I'm going to assume that $R$ and $S$ are commutative, although it is just so I don't need to keep track of sidedness. Let $R^2$ denote the set of products $r_1r_2$, for $r_i\in R$. If $X\subset R$, let $\overline{f(X)}$ denote the subring generated by $f(X)$. (Note that $\overline{f(R)}$ need not be equal to $f(R)$...) We may assume that $S=\overline{f(R)}$ without loss of generality.

The first situation is where $u$ is not a zero divisor in $S$, in particular where $S$ is an integral domain.
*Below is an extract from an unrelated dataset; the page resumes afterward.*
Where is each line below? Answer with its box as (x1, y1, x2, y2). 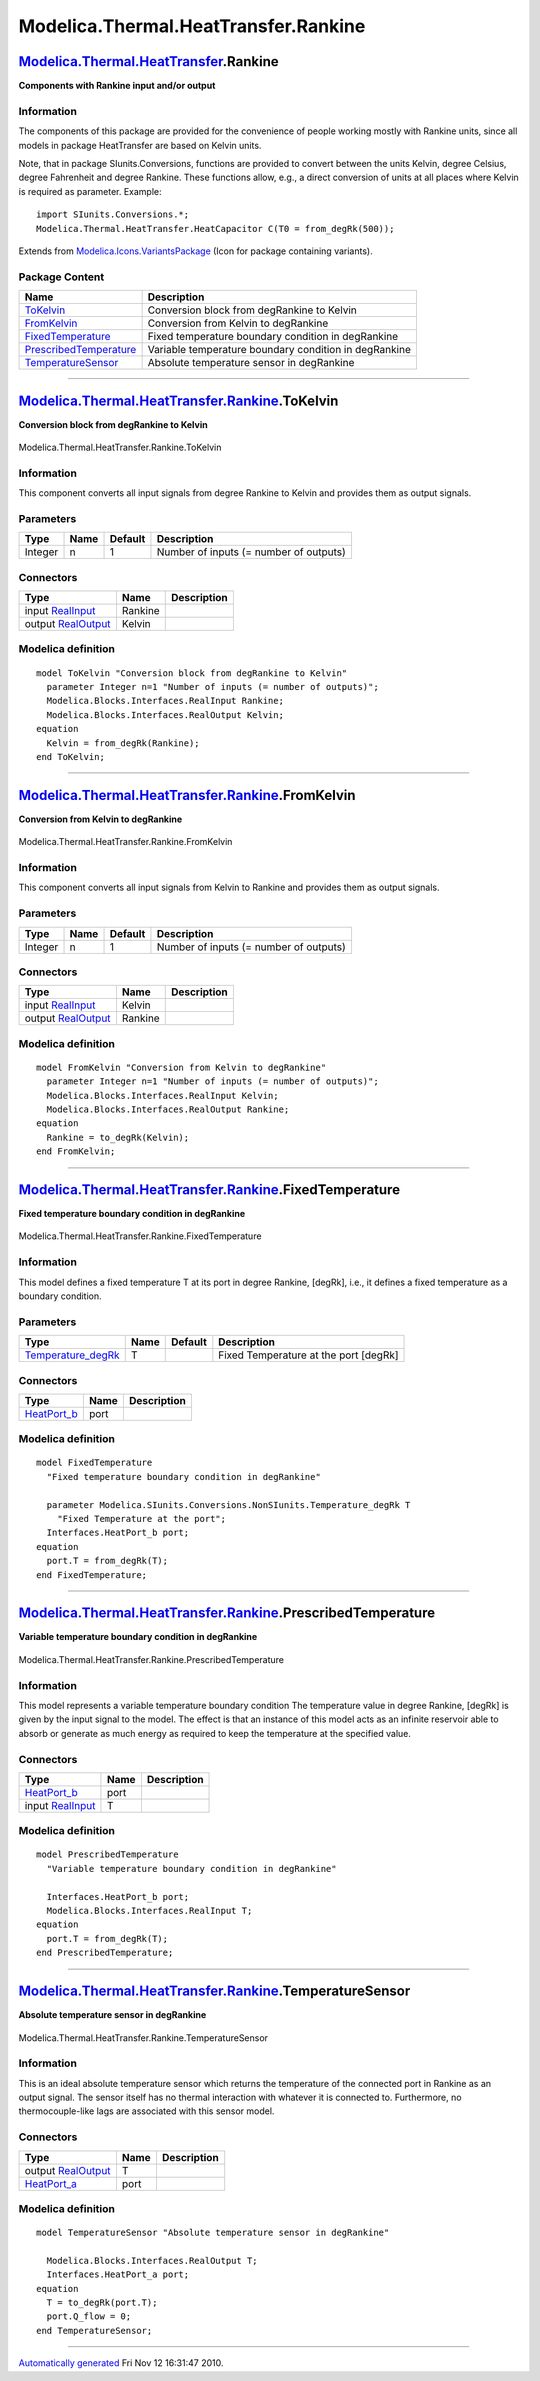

In the localized ring $S'=S[u^{-1}]$, $u$ is a unit. Let $f':R\to S'$ be given by $f'(r)=u^{-1}f(r)$. Then $f'$ is a ring homomorphism.

To see this, notice that $$f'(r_1+r_2)=u^{-1}(f(r_1)+f(r_2))=u^{-1}f(r_1)+u^{-1}f(r_2))=f'(r_1)+f'(r_2).$$ Secondly, $$ f'(r_1)f'(r_2)=u^{-2}f(r_1)f(r_2)=u^{-1}f(r_1r_2)=f'(r_1r_2).$$ (Commutativity is needed here, or at least that $u$ is central.)

The opposite position is when $u=0$. Then, for any abelian group $S$ and homomorphism from $(R,+)$ to $S$, it extends to a map $R\to S'$ where $S'$ is the ring with set $S$ and multiplication $0$.

These are two very different contexts, and hopefully the first is what you want, and this is enough to answer your question!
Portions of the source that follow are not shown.